Search code examples
javascriptregexword-boundary

Split a string by max characters length, word aware - but without capturing whitespaces


The following regex (taken from here) splits a string by characters length (e.g. 20 characters), while being word-aware (live demo):

\b[\w\s]{20,}?(?=\s)|.+$

This means that if a word should be "cut" in the middle (based on the provided characters length) - then the whole word is taken instead:

const str = "this is an input example of one sentence that contains a bit of words and must be split"

const substringMaxLength = 20;

const regex = new RegExp(`\\b[\\w\\s]{${substringMaxLength},}?(?=\\s)|.+$`, 'g');

const substrings = str.match(regex);

console.log(substrings);

However, as can be seen when running the snippet above, the leading whitespace is taken with each substring.
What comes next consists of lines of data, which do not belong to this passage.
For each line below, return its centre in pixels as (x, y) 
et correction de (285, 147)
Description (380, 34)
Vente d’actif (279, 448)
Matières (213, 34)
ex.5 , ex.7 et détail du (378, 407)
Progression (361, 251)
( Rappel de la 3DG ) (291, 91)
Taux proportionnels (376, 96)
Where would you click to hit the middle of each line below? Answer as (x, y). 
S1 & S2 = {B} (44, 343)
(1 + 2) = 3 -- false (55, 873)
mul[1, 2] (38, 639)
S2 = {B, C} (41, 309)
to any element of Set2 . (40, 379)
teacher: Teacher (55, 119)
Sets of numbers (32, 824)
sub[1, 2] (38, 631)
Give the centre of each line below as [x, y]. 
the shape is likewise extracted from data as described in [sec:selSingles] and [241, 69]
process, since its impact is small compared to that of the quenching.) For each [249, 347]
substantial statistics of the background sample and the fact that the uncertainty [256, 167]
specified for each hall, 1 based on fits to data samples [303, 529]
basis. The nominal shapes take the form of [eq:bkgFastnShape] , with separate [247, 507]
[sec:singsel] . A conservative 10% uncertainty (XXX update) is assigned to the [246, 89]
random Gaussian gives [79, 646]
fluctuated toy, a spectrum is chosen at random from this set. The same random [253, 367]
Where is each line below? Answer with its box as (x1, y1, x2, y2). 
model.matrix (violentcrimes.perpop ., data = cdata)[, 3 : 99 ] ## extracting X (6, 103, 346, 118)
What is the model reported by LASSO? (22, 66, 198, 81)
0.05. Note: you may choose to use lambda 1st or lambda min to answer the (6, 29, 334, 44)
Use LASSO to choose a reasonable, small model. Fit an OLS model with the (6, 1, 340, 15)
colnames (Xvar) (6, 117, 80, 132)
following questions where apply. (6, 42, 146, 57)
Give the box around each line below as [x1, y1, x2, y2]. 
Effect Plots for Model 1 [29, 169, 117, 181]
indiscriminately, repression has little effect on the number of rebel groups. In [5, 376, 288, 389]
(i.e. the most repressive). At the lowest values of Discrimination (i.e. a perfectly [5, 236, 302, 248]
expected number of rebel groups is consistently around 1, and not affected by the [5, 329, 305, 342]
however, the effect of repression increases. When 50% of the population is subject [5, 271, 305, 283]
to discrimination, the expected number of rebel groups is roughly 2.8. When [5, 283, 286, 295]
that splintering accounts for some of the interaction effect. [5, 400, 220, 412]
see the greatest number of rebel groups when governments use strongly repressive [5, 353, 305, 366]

Can it be ignored, so that we'll end up with this?

[
  "this is an input example",
  "of one sentence that",
  "contains a bit of words",
  "and must be split"
]

I tried adding either [^\s], (?:\s), (?!\s) everywhere, but just couldn't achieve it.

How can it be done?


Solution

  • You can require that every match starts with \w -- so for both options of your current regex:

    const str = "this is an input example of one sentence that contains a bit of words and must be split"
    
    const substringMaxLength = 20;
    
    const regex = new RegExp(`\\b\\w(?:[\\w\\s]{${substringMaxLength-1},}?(?=\\s)|.*$)`, 'g');
    
    const substrings = str.match(regex);
    
    console.log(substrings);